> [Exercise details]: Every entry here should be copied exactly.

> [Records for this exercise]:
/---

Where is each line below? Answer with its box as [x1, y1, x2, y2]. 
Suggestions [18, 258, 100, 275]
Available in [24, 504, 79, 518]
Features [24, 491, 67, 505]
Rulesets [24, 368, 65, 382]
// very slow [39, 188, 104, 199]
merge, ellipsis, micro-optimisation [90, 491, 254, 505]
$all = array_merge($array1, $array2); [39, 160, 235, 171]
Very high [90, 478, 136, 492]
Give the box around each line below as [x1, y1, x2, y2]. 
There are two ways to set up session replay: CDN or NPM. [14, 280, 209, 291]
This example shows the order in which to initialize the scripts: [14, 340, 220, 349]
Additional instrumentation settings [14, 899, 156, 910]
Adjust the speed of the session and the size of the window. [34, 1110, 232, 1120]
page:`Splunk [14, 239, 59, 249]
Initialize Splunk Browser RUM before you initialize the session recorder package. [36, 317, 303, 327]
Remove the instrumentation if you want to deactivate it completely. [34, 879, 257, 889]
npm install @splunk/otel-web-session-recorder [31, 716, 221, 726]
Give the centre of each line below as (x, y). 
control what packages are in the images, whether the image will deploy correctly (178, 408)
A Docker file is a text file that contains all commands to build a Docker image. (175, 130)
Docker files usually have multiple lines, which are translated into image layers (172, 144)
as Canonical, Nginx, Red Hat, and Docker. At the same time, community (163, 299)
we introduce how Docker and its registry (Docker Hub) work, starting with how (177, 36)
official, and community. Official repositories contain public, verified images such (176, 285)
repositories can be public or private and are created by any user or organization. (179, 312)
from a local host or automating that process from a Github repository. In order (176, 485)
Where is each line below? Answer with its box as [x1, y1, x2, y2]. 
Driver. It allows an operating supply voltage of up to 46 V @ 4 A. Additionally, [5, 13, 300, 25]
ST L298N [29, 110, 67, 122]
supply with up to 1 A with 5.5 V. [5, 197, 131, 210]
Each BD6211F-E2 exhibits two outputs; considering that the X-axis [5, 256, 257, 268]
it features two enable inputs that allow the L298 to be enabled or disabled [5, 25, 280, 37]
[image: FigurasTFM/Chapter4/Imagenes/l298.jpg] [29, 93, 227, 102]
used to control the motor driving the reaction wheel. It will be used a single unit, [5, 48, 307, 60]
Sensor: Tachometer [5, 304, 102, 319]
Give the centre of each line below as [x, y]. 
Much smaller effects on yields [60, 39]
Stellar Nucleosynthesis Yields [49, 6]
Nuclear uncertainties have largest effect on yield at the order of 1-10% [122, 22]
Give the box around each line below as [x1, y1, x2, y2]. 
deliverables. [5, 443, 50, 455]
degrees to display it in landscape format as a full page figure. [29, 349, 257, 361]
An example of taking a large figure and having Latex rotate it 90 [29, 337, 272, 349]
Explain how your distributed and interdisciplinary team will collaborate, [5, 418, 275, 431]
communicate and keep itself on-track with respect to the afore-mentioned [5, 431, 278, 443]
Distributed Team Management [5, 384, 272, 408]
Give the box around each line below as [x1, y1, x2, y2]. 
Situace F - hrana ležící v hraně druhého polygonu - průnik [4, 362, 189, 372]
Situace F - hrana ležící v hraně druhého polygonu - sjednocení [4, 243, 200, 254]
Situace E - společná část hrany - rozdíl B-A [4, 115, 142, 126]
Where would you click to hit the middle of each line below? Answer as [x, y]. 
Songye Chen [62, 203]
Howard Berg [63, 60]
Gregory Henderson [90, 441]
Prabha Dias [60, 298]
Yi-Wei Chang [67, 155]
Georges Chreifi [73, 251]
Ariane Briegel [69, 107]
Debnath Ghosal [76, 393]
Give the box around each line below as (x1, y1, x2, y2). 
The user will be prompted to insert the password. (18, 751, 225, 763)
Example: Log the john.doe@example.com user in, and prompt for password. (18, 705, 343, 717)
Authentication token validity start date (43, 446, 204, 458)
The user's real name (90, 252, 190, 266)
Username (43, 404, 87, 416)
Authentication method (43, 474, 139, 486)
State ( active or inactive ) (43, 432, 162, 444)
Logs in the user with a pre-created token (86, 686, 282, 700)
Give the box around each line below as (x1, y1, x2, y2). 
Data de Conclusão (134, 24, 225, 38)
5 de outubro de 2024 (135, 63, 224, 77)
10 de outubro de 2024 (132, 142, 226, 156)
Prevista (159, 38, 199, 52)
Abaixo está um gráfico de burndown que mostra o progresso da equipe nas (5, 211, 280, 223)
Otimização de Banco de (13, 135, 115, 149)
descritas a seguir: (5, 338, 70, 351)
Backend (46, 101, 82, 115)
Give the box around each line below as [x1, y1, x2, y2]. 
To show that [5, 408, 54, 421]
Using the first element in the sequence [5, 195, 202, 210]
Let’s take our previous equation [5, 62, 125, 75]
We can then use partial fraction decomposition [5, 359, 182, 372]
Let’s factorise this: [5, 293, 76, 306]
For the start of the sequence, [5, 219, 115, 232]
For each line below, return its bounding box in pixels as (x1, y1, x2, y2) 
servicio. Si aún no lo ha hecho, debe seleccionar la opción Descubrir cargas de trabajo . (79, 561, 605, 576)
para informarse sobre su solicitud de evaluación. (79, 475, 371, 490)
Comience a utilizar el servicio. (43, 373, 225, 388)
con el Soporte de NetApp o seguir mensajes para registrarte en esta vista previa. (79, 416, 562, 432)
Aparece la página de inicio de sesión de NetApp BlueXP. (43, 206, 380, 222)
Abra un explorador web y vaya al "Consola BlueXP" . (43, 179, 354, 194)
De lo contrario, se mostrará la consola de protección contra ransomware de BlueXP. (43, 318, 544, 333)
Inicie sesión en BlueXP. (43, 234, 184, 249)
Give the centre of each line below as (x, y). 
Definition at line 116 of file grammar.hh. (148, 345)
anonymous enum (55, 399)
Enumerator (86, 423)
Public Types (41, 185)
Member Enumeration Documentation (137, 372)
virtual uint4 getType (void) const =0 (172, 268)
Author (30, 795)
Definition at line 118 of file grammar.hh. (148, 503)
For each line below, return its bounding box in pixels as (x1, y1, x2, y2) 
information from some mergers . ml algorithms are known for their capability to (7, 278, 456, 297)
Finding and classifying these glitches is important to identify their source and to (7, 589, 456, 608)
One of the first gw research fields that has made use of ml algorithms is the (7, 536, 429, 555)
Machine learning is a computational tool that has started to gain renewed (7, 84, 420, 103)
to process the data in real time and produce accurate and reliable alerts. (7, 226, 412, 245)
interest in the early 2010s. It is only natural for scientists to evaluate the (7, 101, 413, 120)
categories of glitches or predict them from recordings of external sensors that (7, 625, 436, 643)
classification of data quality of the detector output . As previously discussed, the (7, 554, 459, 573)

\---

> [Response to the task]:
Where is each line below? Answer with its box as [x1, y1, x2, y2]. 
Suggestions [18, 258, 100, 275]
Available in [24, 504, 79, 518]
Features [24, 491, 67, 505]
Rulesets [24, 368, 65, 382]
// very slow [39, 188, 104, 199]
merge, ellipsis, micro-optimisation [90, 491, 254, 505]
$all = array_merge($array1, $array2); [39, 160, 235, 171]
Very high [90, 478, 136, 492]
Give the box around each line below as [x1, y1, x2, y2]. 
There are two ways to set up session replay: CDN or NPM. [14, 280, 209, 291]
This example shows the order in which to initialize the scripts: [14, 340, 220, 349]
Additional instrumentation settings [14, 899, 156, 910]
Adjust the speed of the session and the size of the window. [34, 1110, 232, 1120]
page:`Splunk [14, 239, 59, 249]
Initialize Splunk Browser RUM before you initialize the session recorder package. [36, 317, 303, 327]
Remove the instrumentation if you want to deactivate it completely. [34, 879, 257, 889]
npm install @splunk/otel-web-session-recorder [31, 716, 221, 726]
Give the centre of each line below as (x, y). 
control what packages are in the images, whether the image will deploy correctly (178, 408)
A Docker file is a text file that contains all commands to build a Docker image. (175, 130)
Docker files usually have multiple lines, which are translated into image layers (172, 144)
as Canonical, Nginx, Red Hat, and Docker. At the same time, community (163, 299)
we introduce how Docker and its registry (Docker Hub) work, starting with how (177, 36)
official, and community. Official repositories contain public, verified images such (176, 285)
repositories can be public or private and are created by any user or organization. (179, 312)
from a local host or automating that process from a Github repository. In order (176, 485)
Where is each line below? Answer with its box as [x1, y1, x2, y2]. 
Driver. It allows an operating supply voltage of up to 46 V @ 4 A. Additionally, [5, 13, 300, 25]
ST L298N [29, 110, 67, 122]
supply with up to 1 A with 5.5 V. [5, 197, 131, 210]
Each BD6211F-E2 exhibits two outputs; considering that the X-axis [5, 256, 257, 268]
it features two enable inputs that allow the L298 to be enabled or disabled [5, 25, 280, 37]
[image: FigurasTFM/Chapter4/Imagenes/l298.jpg] [29, 93, 227, 102]
used to control the motor driving the reaction wheel. It will be used a single unit, [5, 48, 307, 60]
Sensor: Tachometer [5, 304, 102, 319]
Give the centre of each line below as [x, y]. 
Much smaller effects on yields [60, 39]
Stellar Nucleosynthesis Yields [49, 6]
Nuclear uncertainties have largest effect on yield at the order of 1-10% [122, 22]
Give the box around each line below as [x1, y1, x2, y2]. 
deliverables. [5, 443, 50, 455]
degrees to display it in landscape format as a full page figure. [29, 349, 257, 361]
An example of taking a large figure and having Latex rotate it 90 [29, 337, 272, 349]
Explain how your distributed and interdisciplinary team will collaborate, [5, 418, 275, 431]
communicate and keep itself on-track with respect to the afore-mentioned [5, 431, 278, 443]
Distributed Team Management [5, 384, 272, 408]
Give the box around each line below as [x1, y1, x2, y2]. 
Situace F - hrana ležící v hraně druhého polygonu - průnik [4, 362, 189, 372]
Situace F - hrana ležící v hraně druhého polygonu - sjednocení [4, 243, 200, 254]
Situace E - společná část hrany - rozdíl B-A [4, 115, 142, 126]
Where would you click to hit the middle of each line below? Answer as [x, y]. 
Songye Chen [62, 203]
Howard Berg [63, 60]
Gregory Henderson [90, 441]
Prabha Dias [60, 298]
Yi-Wei Chang [67, 155]
Georges Chreifi [73, 251]
Ariane Briegel [69, 107]
Debnath Ghosal [76, 393]
Give the box around each line below as (x1, y1, x2, y2). 
The user will be prompted to insert the password. (18, 751, 225, 763)
Example: Log the john.doe@example.com user in, and prompt for password. (18, 705, 343, 717)
Authentication token validity start date (43, 446, 204, 458)
The user's real name (90, 252, 190, 266)
Username (43, 404, 87, 416)
Authentication method (43, 474, 139, 486)
State ( active or inactive ) (43, 432, 162, 444)
Logs in the user with a pre-created token (86, 686, 282, 700)
Give the box around each line below as (x1, y1, x2, y2). 
Data de Conclusão (134, 24, 225, 38)
5 de outubro de 2024 (135, 63, 224, 77)
10 de outubro de 2024 (132, 142, 226, 156)
Prevista (159, 38, 199, 52)
Abaixo está um gráfico de burndown que mostra o progresso da equipe nas (5, 211, 280, 223)
Otimização de Banco de (13, 135, 115, 149)
descritas a seguir: (5, 338, 70, 351)
Backend (46, 101, 82, 115)
Give the box around each line below as [x1, y1, x2, y2]. 
To show that [5, 408, 54, 421]
Using the first element in the sequence [5, 195, 202, 210]
Let’s take our previous equation [5, 62, 125, 75]
We can then use partial fraction decomposition [5, 359, 182, 372]
Let’s factorise this: [5, 293, 76, 306]
For the start of the sequence, [5, 219, 115, 232]
For each line below, return its bounding box in pixels as (x1, y1, x2, y2) 
servicio. Si aún no lo ha hecho, debe seleccionar la opción Descubrir cargas de trabajo . (79, 561, 605, 576)
para informarse sobre su solicitud de evaluación. (79, 475, 371, 490)
Comience a utilizar el servicio. (43, 373, 225, 388)
con el Soporte de NetApp o seguir mensajes para registrarte en esta vista previa. (79, 416, 562, 432)
Aparece la página de inicio de sesión de NetApp BlueXP. (43, 206, 380, 222)
Abra un explorador web y vaya al "Consola BlueXP" . (43, 179, 354, 194)
De lo contrario, se mostrará la consola de protección contra ransomware de BlueXP. (43, 318, 544, 333)
Inicie sesión en BlueXP. (43, 234, 184, 249)
Give the centre of each line below as (x, y). 
Definition at line 116 of file grammar.hh. (148, 345)
anonymous enum (55, 399)
Enumerator (86, 423)
Public Types (41, 185)
Member Enumeration Documentation (137, 372)
virtual uint4 getType (void) const =0 (172, 268)
Author (30, 795)
Definition at line 118 of file grammar.hh. (148, 503)
For each line below, return its bounding box in pixels as (x1, y1, x2, y2) 
information from some mergers . ml algorithms are known for their capability to (7, 278, 456, 297)
Finding and classifying these glitches is important to identify their source and to (7, 589, 456, 608)
One of the first gw research fields that has made use of ml algorithms is the (7, 536, 429, 555)
Machine learning is a computational tool that has started to gain renewed (7, 84, 420, 103)
to process the data in real time and produce accurate and reliable alerts. (7, 226, 412, 245)
interest in the early 2010s. It is only natural for scientists to evaluate the (7, 101, 413, 120)
categories of glitches or predict them from recordings of external sensors that (7, 625, 436, 643)
classification of data quality of the detector output . As previously discussed, the (7, 554, 459, 573)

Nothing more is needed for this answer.